ASSIGNMENT> Scan the records below and report how many lines contain the word "bathroom", giving the number by itself.

SUPPLIED DATA>
□ □ □ □
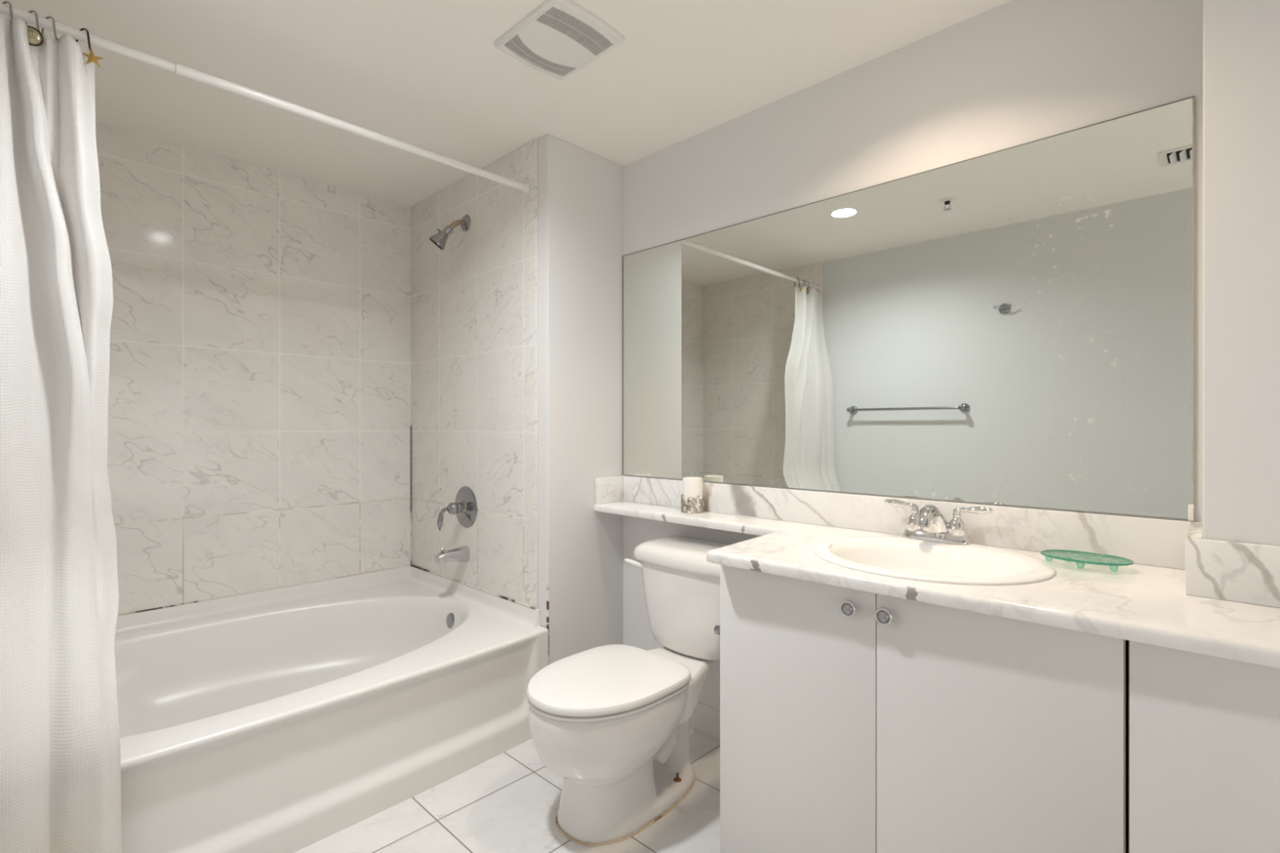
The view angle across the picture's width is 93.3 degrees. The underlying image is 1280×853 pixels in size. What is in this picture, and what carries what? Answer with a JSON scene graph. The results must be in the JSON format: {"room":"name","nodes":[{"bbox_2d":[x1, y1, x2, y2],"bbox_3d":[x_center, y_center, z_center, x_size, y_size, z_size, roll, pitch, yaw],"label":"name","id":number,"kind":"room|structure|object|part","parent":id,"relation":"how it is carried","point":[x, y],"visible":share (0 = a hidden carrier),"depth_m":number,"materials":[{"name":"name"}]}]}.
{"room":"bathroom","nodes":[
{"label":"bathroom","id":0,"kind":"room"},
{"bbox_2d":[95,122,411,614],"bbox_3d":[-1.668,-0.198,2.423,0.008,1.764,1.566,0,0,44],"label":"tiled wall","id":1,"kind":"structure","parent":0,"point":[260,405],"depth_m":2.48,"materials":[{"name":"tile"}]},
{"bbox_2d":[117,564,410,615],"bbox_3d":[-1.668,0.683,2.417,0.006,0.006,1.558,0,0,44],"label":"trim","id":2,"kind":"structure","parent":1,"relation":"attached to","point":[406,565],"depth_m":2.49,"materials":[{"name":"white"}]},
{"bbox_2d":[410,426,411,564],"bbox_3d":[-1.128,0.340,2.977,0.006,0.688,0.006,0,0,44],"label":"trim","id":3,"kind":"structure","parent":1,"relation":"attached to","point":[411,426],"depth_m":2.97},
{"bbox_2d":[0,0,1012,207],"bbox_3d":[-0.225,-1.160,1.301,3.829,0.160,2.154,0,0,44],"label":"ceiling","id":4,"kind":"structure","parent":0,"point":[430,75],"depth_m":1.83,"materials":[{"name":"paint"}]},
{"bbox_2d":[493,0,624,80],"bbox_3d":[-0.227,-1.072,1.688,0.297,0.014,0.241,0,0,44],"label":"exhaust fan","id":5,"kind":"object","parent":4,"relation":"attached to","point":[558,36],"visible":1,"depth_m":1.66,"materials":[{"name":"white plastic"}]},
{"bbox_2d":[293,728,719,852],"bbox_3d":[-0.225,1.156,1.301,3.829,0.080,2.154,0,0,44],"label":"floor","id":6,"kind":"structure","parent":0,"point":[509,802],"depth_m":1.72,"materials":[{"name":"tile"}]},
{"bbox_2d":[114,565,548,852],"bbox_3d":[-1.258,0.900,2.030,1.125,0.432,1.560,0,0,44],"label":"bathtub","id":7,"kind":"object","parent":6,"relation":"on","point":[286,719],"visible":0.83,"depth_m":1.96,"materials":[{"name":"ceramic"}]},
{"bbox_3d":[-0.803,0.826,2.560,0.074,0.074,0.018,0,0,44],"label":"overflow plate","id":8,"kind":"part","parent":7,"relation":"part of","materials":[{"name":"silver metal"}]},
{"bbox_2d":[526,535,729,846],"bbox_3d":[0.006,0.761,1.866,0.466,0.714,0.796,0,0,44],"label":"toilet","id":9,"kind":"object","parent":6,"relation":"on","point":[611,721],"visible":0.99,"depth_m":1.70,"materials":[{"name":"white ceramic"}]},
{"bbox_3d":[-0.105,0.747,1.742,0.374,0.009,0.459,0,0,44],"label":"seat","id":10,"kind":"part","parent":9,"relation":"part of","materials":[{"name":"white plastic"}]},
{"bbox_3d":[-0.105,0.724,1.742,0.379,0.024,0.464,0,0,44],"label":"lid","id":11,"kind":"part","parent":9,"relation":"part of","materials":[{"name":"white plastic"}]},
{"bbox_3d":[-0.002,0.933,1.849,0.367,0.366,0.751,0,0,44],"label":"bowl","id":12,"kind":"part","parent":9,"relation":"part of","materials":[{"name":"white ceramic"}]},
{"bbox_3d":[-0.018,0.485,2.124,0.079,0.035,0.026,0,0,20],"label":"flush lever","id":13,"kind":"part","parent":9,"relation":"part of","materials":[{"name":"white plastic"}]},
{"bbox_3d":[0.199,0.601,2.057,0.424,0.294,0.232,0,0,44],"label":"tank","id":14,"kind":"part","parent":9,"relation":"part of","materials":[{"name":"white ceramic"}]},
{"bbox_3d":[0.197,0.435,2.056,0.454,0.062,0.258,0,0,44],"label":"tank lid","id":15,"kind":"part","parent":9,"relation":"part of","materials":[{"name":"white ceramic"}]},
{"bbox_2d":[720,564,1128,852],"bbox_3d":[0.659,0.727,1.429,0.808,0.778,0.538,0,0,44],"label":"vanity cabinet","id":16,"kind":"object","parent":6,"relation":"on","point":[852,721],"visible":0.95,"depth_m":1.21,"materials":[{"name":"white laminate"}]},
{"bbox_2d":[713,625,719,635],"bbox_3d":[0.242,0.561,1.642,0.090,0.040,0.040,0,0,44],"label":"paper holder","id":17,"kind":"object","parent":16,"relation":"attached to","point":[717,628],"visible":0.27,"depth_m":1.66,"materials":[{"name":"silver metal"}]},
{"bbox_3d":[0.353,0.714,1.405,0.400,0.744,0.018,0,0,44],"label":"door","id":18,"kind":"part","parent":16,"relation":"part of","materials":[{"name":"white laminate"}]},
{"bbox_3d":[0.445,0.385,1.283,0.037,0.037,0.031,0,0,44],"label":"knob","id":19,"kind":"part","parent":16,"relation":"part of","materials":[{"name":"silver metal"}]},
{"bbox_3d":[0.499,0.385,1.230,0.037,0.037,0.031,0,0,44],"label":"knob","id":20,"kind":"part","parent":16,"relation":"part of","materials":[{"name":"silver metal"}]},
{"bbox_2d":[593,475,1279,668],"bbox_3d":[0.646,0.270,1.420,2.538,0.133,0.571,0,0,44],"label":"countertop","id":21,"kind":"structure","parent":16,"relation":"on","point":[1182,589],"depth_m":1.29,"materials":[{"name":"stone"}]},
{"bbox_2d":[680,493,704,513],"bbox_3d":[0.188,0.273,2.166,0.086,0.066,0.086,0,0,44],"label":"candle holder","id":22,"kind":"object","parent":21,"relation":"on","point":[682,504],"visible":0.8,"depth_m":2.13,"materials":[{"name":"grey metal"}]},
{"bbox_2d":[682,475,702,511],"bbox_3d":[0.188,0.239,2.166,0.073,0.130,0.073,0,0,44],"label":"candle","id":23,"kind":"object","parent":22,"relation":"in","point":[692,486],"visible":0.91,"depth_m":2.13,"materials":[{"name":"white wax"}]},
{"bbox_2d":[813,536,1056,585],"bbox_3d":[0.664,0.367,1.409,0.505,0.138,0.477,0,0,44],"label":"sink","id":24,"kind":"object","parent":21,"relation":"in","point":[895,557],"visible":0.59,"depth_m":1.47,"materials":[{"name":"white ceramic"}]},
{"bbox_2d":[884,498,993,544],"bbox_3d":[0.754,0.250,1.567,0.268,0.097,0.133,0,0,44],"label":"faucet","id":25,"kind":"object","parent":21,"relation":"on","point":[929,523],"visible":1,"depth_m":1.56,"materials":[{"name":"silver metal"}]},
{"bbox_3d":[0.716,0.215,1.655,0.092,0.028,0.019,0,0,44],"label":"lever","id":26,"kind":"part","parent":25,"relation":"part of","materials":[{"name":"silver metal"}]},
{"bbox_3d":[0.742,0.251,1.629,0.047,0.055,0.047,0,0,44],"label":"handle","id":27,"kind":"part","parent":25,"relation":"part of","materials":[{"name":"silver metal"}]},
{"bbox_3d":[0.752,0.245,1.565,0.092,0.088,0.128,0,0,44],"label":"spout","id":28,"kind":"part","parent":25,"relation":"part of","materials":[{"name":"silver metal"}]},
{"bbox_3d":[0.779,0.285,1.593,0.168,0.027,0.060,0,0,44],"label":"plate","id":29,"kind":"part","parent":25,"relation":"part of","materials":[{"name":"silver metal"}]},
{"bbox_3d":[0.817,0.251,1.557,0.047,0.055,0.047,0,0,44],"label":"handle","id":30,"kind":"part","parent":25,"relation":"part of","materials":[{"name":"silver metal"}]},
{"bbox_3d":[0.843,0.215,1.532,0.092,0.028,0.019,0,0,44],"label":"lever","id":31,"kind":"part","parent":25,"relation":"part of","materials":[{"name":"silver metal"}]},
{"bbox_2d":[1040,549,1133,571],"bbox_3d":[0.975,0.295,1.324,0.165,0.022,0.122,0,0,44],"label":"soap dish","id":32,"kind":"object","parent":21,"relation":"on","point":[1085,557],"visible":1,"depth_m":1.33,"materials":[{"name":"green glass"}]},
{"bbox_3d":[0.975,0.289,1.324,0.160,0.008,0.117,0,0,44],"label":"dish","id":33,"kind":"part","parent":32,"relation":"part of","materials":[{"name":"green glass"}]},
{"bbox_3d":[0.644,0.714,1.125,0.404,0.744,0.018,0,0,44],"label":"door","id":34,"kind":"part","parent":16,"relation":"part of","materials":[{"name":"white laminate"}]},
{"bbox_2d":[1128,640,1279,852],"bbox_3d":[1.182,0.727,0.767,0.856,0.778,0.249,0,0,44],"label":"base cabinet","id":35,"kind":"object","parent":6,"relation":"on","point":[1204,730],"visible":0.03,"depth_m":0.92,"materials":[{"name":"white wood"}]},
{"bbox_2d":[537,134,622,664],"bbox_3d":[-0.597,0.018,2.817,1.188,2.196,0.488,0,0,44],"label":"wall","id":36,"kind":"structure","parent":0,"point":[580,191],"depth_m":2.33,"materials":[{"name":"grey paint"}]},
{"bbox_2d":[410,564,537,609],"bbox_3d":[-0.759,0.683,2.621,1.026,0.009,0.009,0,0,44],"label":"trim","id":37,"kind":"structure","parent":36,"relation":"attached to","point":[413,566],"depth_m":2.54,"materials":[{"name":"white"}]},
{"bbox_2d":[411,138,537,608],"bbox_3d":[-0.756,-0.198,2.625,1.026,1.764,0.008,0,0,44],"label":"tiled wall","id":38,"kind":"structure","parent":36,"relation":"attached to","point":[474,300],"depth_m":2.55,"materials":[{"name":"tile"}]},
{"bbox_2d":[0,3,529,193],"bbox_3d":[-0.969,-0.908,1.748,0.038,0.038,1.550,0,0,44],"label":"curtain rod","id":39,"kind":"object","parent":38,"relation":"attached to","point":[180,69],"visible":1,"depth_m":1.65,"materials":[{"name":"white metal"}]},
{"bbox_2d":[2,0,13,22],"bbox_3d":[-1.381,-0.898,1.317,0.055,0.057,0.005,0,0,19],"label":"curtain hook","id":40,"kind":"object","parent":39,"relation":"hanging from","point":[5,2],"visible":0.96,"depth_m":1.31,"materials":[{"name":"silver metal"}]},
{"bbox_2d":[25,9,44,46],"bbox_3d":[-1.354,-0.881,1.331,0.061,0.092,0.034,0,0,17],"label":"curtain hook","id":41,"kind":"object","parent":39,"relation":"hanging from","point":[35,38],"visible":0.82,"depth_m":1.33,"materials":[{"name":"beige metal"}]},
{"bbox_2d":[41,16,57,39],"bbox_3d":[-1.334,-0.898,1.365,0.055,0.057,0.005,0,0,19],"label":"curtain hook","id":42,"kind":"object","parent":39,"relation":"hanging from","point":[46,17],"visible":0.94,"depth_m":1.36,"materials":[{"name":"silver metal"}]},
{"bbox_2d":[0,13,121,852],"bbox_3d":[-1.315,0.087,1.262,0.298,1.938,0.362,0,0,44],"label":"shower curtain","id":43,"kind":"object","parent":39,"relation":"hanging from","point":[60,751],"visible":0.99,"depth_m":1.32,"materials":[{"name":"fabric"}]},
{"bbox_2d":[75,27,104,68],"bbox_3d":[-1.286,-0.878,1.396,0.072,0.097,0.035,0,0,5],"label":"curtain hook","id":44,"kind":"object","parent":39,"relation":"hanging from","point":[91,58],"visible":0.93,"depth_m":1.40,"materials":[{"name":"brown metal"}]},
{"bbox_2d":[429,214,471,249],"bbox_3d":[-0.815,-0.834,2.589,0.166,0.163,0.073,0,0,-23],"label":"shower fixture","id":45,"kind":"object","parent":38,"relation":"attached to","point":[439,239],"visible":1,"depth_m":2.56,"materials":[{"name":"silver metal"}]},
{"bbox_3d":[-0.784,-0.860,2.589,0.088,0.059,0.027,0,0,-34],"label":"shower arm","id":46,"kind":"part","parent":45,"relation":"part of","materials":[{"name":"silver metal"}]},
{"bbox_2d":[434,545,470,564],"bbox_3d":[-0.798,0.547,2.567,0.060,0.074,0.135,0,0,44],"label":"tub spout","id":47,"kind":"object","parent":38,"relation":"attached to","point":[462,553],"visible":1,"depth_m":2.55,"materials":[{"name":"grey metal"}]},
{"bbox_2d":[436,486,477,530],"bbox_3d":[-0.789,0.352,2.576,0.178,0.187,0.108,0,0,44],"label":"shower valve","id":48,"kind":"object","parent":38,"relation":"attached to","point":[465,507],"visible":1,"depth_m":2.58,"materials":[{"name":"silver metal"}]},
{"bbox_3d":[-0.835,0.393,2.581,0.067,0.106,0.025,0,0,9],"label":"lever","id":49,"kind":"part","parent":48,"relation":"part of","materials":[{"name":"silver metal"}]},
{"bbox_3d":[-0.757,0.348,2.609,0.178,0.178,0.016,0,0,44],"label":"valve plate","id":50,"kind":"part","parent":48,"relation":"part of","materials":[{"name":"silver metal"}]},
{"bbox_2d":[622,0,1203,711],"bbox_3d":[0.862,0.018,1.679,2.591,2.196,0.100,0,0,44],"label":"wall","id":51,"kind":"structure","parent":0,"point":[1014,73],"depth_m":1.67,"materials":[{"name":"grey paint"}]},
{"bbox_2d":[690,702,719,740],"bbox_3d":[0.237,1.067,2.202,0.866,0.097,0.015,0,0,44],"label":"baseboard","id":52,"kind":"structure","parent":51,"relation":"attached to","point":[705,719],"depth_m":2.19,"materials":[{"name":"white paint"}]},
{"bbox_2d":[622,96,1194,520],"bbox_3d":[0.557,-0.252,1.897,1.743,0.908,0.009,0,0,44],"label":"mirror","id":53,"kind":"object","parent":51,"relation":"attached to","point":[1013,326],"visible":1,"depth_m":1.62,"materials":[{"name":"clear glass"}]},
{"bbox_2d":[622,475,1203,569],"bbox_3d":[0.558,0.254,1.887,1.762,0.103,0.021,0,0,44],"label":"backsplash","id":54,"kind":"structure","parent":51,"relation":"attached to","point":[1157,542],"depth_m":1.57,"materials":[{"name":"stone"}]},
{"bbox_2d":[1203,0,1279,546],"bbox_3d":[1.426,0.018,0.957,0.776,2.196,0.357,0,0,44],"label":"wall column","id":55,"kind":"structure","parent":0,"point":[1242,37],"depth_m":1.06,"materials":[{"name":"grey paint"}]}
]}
□ □ □ □
WRITTEN RESPONSE> 2